Exercise input —
>>>>
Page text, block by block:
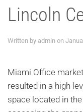
Lincoln
Written by admin on
Miami Office
resulted in a high
space located in
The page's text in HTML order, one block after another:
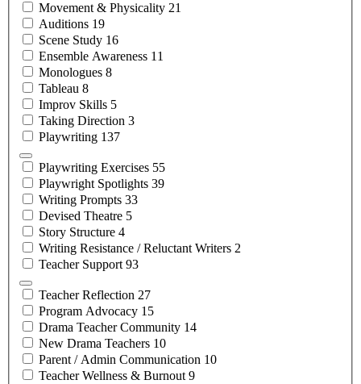
Movement & Physicality 21
Auditions 19
Scene Study 16
Ensemble Awareness 11
Monologues 8
Tableau 8
Improv Skills 5
Taking Direction 3
Playwriting 137
Playwriting Exercises 55
Playwright Spotlights 39
Writing Prompts 33
Devised Theatre 5
Story Structure 4
Writing Resistance / ReluctantWriters 2
Teacher Support93
TeacherReflection 27
Program Advocacy 15
Drama TeacherCommunity 14
New Drama Teachers 10
Parent / Admin Communication 10
Teacher Wellness & Burnout9
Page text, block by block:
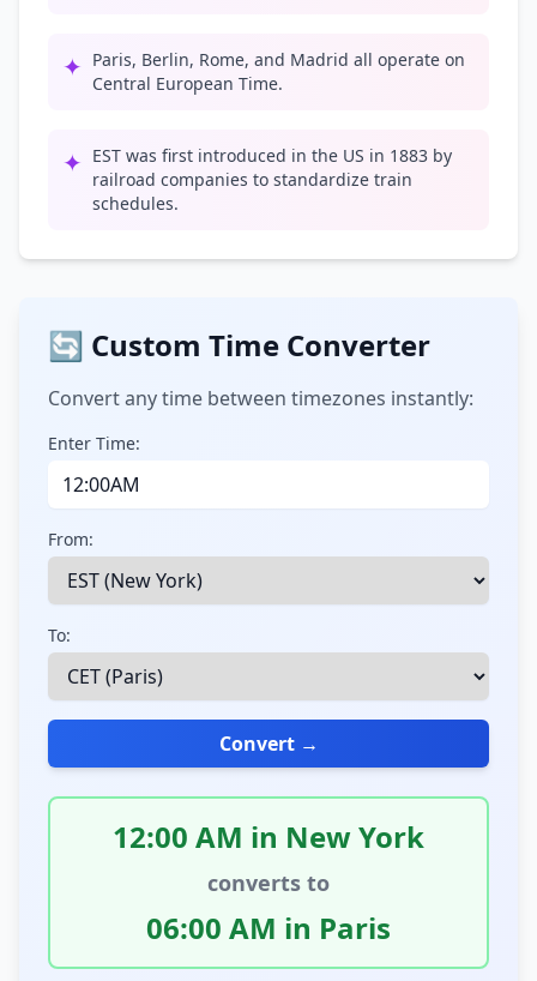
✦ Paris, Berlin, Rome, and Madrid all operate on
Central European Time.
✦ EST was first introduced in the US in 1883 by
railroad companies to standardize train
schedules.
🔄 Custom Time Converter
Convert any time between timezones instantly:
Enter Time:
From:
To:
Convert →
12:00 AM in New York
converts to
06:00 AM in Paris
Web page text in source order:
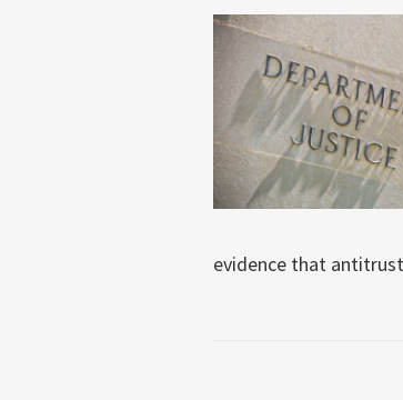
evidence that antitrust
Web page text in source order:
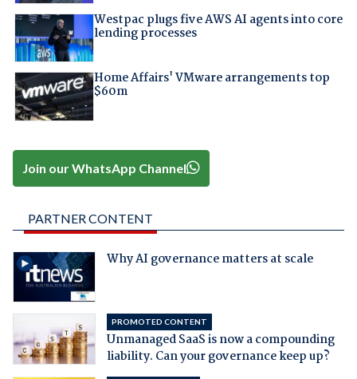
Westpac plugs five AWS AI agents into core
lending processes
Home Affairs' VMware arrangements top
$60m
Join our WhatsApp Channel
PARTNER CONTENT
Why AI governance matters at scale
PROMOTED CONTENT
Unmanaged SaaS is now a compounding
liability. Can your governance keep up?
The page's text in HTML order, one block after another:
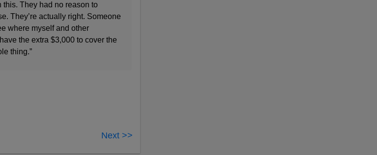
this. They had no reason to
They’re actually right. Someone
where myself and other
the extra $3,000 to cover the
thing.”
Next >>
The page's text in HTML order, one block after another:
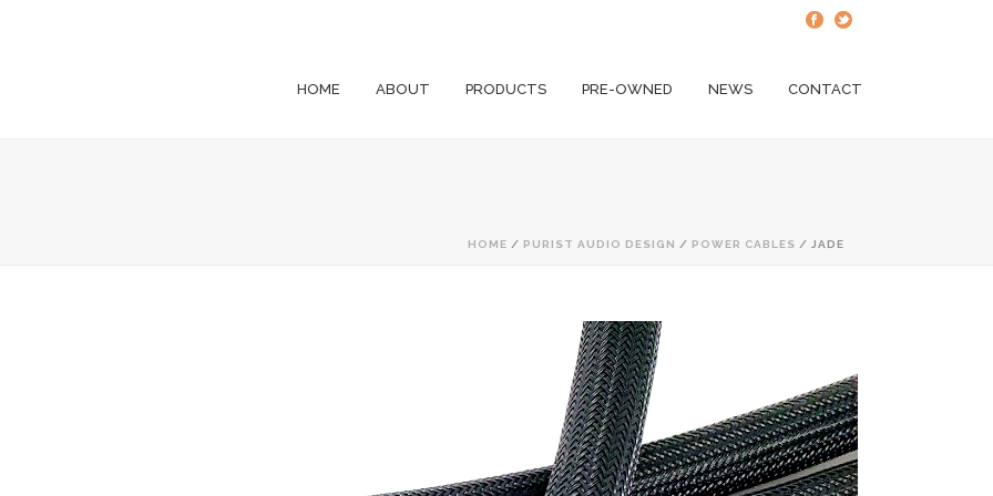
HOME ABOUT PRODUCTS PRE-OWNED NEWS CONTACT
HOME / PURIST AUDIO DESIGN / POWER CABLES / JADE
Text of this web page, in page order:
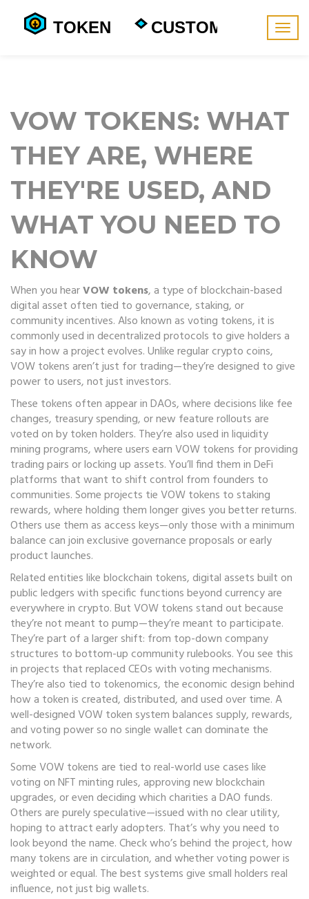
VOW TOKENS: WHAT
THEY ARE, WHERE
THEY'RE USED, AND
WHAT YOU NEED TO
KNOW
When you hearVOW tokens, a type of blockchain-based
digital asset often tied to governance, staking, or
community incentives. Also known asvoting tokens, it is
commonly used in decentralized protocols to give holders a
say in how a project evolves.Unlike regular crypto coins,
VOW tokens aren’t just for trading—they’re designed to give
power to users, not just investors.
These tokens often appear in DAOs, where decisions like fee
changes, treasury spending, or new feature rollouts are
voted on by token holders. They’re also used in liquidity
mining programs, where users earn VOW tokens for providing
trading pairs or locking up assets. You’ll find them in DeFi
platforms that want to shift control from founders to
communities. Some projects tie VOW tokens to staking
rewards, where holding them longer gives you better returns.
Others use them as access keys—only those with a minimum
balance can join exclusive governance proposals or early
product launches.
Related entities likeblockchain tokens, digital assets built on
public ledgers with specific functions beyond currencyare
everywhere in crypto. But VOW tokens stand out because
they’re not meant to pump—they’re meant to participate.
They’re part of a larger shift: from top-down company
structures to bottom-up community rulebooks. You see this
in projects that replaced CEOs with voting mechanisms.
They’re also tied to tokenomics, the economic design behind
how a token is created, distributed, and used over time. A
well-designed VOW token system balances supply, rewards,
and voting power so no single wallet can dominate the
network.
Some VOW tokens are tied to real-world use cases like
voting on NFT minting rules, approving new blockchain
upgrades, or even deciding which charities a DAO funds.
Others are purely speculative—issued with no clear utility,
hoping to attract early adopters. That’s why you need to
look beyond the name. Check who’s behind the project, how
many tokens are in circulation, and whether voting power is
weighted or equal. The best systems give small holders real
influence, not just big wallets.
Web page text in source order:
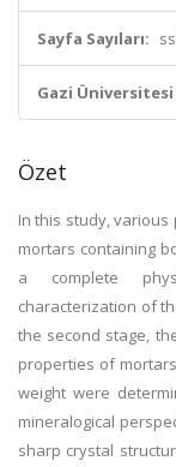
Sayfa Sayıları:
Gazi
Özet
In this study, various
mortars containing
a complete
characterization of
the second stage,
properties of
weight were
mineralogical
sharp crystal
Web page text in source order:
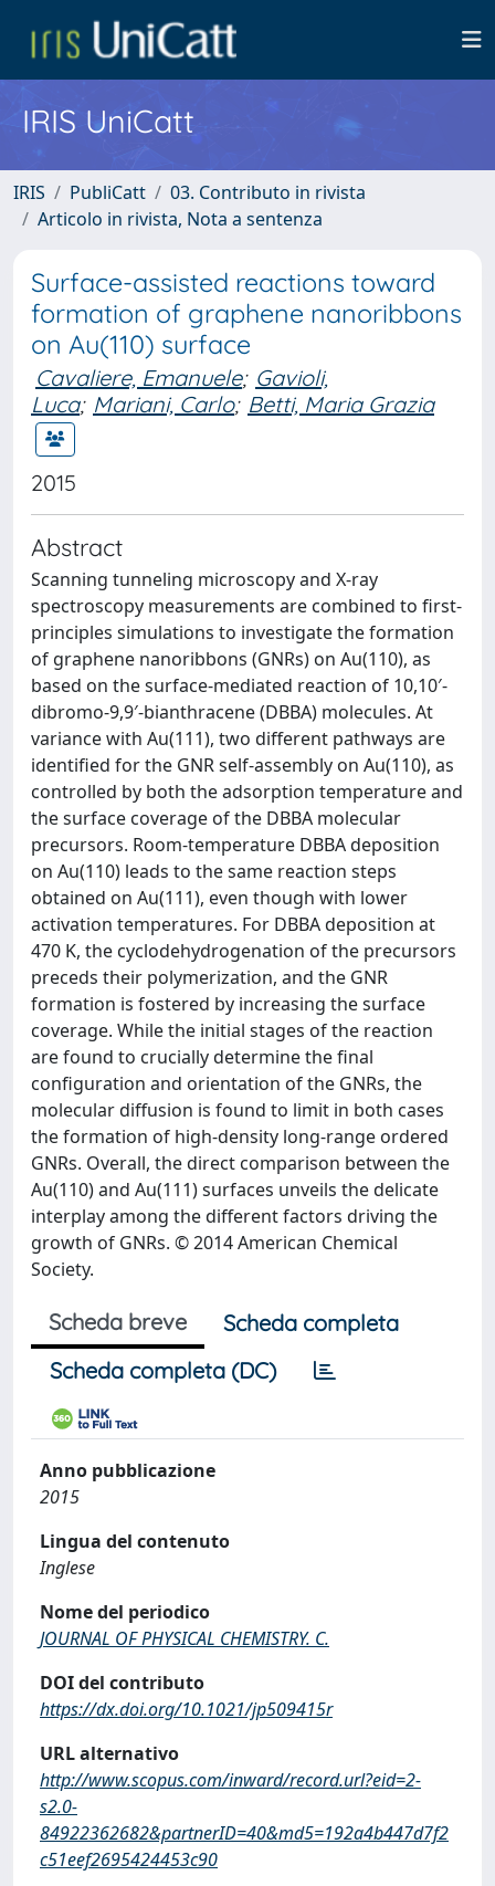
IRIS UniCatt
IRIS PubliCatt
03. Contributo in rivista
Articolo in rivista, Nota a sentenza
Surface-assisted reactions toward
formation of graphene nanoribbons
on Au(110) surface
Cavaliere, Emanuele; Gavioli,
Luca; Mariani, Carlo; Betti, Maria Grazia
2015
Abstract
Scanning tunneling microscopy and X-ray
spectroscopy measurements are combined to first-
principles simulations to investigate the formation
of graphene nanoribbons (GNRs) on Au(110), as
based on the surface-mediated reaction of 10,10′-
dibromo-9,9′-bianthracene (DBBA) molecules. At
variance with Au(111), two different pathways are
identified for the GNR self-assembly on Au(110), as
controlled by both the adsorption temperature and
the surface coverage of the DBBA molecular
precursors. Room-temperature DBBA deposition
on Au(110) leads to the same reaction steps
obtained on Au(111), even though with lower
activation temperatures. For DBBA deposition at
470 K, the cyclodehydrogenation of the precursors
preceds their polymerization, and the GNR
formation is fostered by increasing the surface
coverage. While the initial stages of the reaction
are found to crucially determine the final
configuration and orientation of the GNRs, the
molecular diffusion is found to limit in both cases
the formation of high-density long-range ordered
GNRs. Overall, the direct comparison between the
Au(110) and Au(111) surfaces unveils the delicate
interplay among the different factors driving the
growth of GNRs. © 2014 American Chemical
Society.
Scheda breve
Scheda completa
Scheda completa (DC)
Anno pubblicazione
2015
Lingua del contenuto
Inglese
Nome del periodico
JOURNAL OF PHYSICAL CHEMISTRY. C.
DOI del contributo
https://dx.doi.org/10.1021/jp509415r
URL alternativo
http://www.scopus.com/inward/record.url?eid=2-
s2.0-
84922362682&partnerID=40&md5=192a4b447d7f2
c51eef2695424453c90
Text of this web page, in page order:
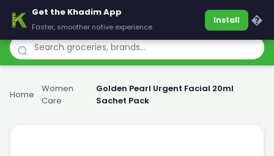
Khadim
Home
Women
Care
Golden Pearl Urgent Facial 20ml
Sachet Pack
Get the Khadim App
Faster, smoother native experience
Install �
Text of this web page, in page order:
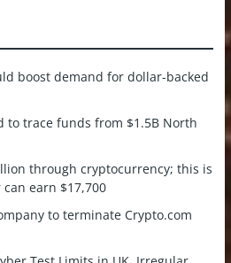
boost demand for dollar-backed
to trace funds from $1.5B North
through cryptocurrency; this is
earn $17,700
to terminate Crypto.com
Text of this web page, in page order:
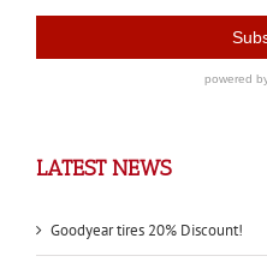
LATEST NEWS
Goodyear tires 20% Discount!
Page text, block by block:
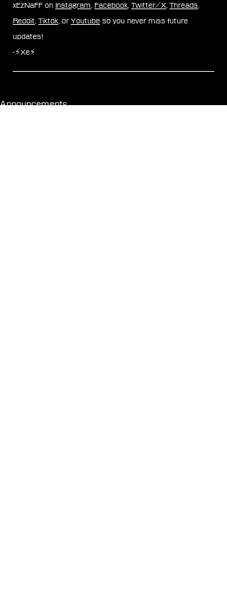
xEzNaFF on Instagram Facebook Twitter/X Threads
Reddit Tiktok , or Youtube so you never miss future
updates!
-⚡Xe⚡
Announcements
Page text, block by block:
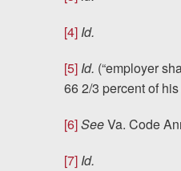
[4] Id.
[5] Id. (“employer
66 2/3 percent of
[6]SeeVa. Code
[7] Id.
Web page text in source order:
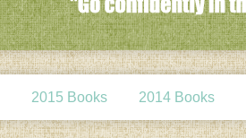
2015 Books 2014 Books
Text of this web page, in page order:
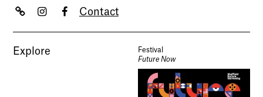
Contact
Explore
Festival
Future Now
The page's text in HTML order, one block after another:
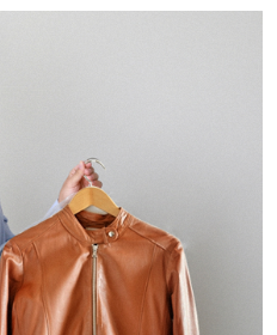
Membership packages
and provide World-class
Colony, Sangareddy,
Our prices are nominal,
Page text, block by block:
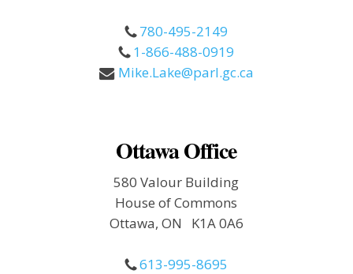
780-495-2149
1-866-488-0919
Mike.Lake@parl.gc.ca
Ottawa Office
580 Valour Building
House of Commons
Ottawa, ON K1A 0A6
613-995-8695
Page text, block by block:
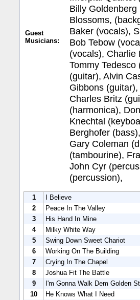
Guest
Musicians:
Billy
Blossoms,
Baker (vocals),
Bob Tebow
(vocals), Charlie
Tommy
(guitar), Alvin
Gibbons
Charles Britz
(harmonica),
Knechtal
Berghofer
Gary Coleman
(tambourine),
John Cyr
(percussion),
1
I Believe
2
Peace In The Valley
3
His Hand In Mine
4
Milky White Way
5
Swing Down Sweet Chariot
6
Working On The Building
7
Crying In The Chapel
8
Joshua Fit The Battle
9
I'm Gonna Walk Dem Golden
10
He Knows What I Need
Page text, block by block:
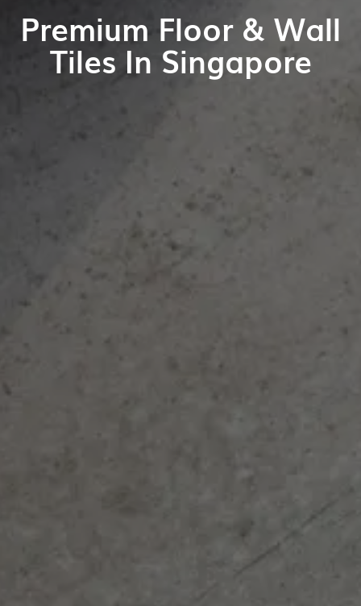
Premium Floor & Wall
Tiles In Singapore
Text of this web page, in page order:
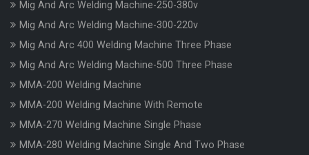
Mig And Arc Welding Machine-250-380v
Mig And Arc Welding Machine-300-220v
Mig And Arc 400 Welding Machine Three Phase
Mig And Arc Welding Machine-500 Three Phase
MMA-200 Welding Machine
MMA-200 Welding Machine With Remote
MMA-270 Welding Machine Single Phase
MMA-280 Welding Machine Single And Two Phase
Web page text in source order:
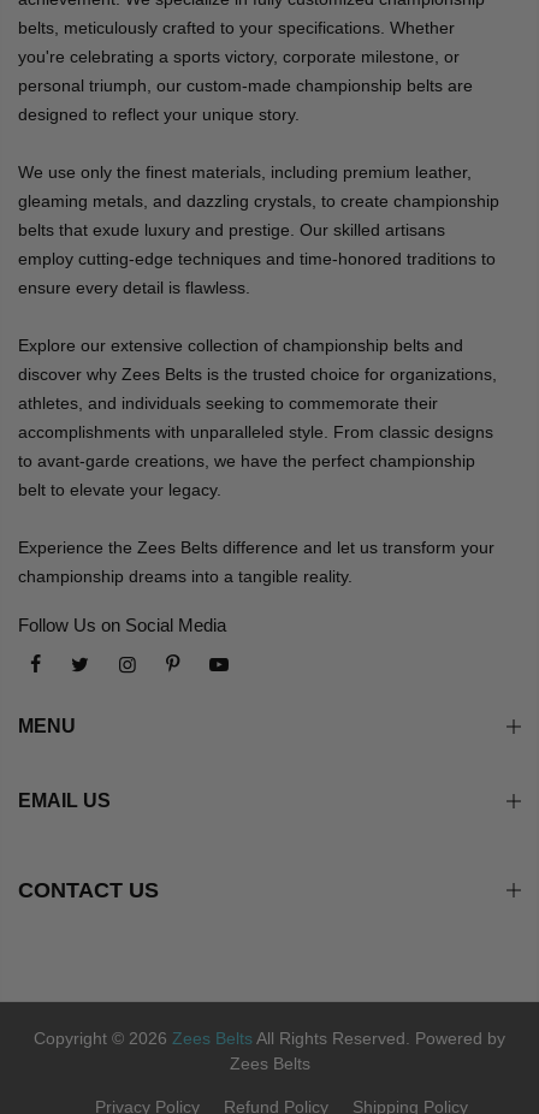
belts, meticulously crafted to your specifications. Whether
you're celebrating a sports victory, corporate milestone, or
personal triumph, our custom-made championship belts are
designed to reflect your unique story.
We use only the finest materials, including premium leather,
gleaming metals, and dazzling crystals, to create championship
belts that exude luxury and prestige. Our skilled artisans
employ cutting-edge techniques and time-honored traditions to
ensure every detail is flawless.
Explore our extensive collection of championship belts and
discover why Zees Belts is the trusted choice for organizations,
athletes, and individuals seeking to commemorate their
accomplishments with unparalleled style. From classic designs
to avant-garde creations, we have the perfect championship
belt to elevate your legacy.
Experience the Zees Belts difference and let us transform your
championship dreams into a tangible reality.
Follow Us on Social Media
MENU
EMAIL US
CONTACT US
Copyright © 2026 Zees Belts All Rights Reserved. Powered by
Zees Belts
Privacy Policy Refund Policy Shipping Policy
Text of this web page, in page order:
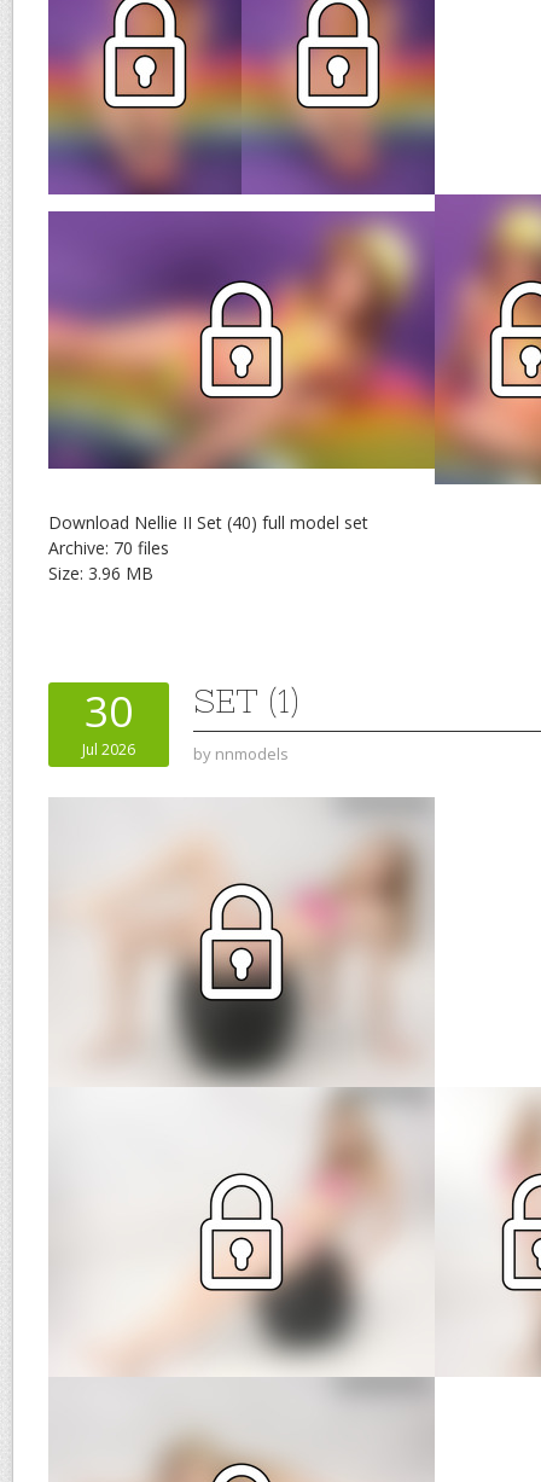
Download Nellie II Set (40) full model set
Archive: 70 files
Size: 3.96 MB
30
Jul 2026
SET (1)
by nnmodels
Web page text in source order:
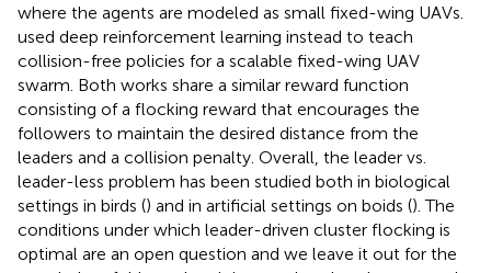
where the agents are modeled as small fixed-wing UAVs.
used deep reinforcement learning instead to teach
collision-free policies for a scalable fixed-wing UAV
swarm. Both works share a similar reward function
consisting of a flocking reward that encourages the
followers to maintain the desired distance from the
leaders and a collision penalty. Overall, the leader vs.
leader-less problem has been studied both in biological
settings in birds () and in artificial settings on boids (). The
conditions under which leader-driven cluster flocking is
optimal are an open question and we leave it out for the
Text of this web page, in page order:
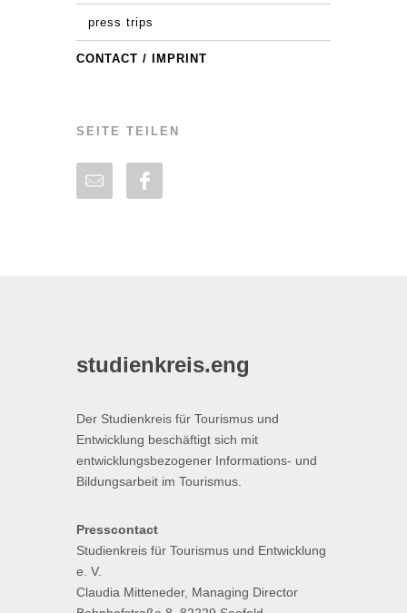
press trips
CONTACT / IMPRINT
SEITE TEILEN
studienkreis.eng
Der Studienkreis für Tourismus und
Entwicklung beschäftigt sich mit
entwicklungsbezogener Informations- und
Bildungsarbeit im Tourismus.
Presscontact
Studienkreis für Tourismus und Entwicklung
e. V.
Claudia Mitteneder, Managing Director
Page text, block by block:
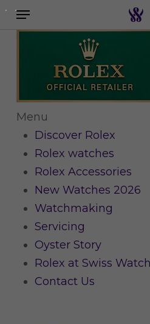
Skip
Search the swiss watch
Menu
Menu
Discover Rolex
Rolex watches
Rolex Accessories
New Watches 2026
Watchmaking
Servicing
Oyster Story
Rolex at Swiss Watch
Contact Us
<<<<
Task to carry out — In the entries above, find each line with the string "precursors" and copy it.

Result for this exercise —
precursors. Room-temperature DBBA deposition
470 K, the cyclodehydrogenation of the precursors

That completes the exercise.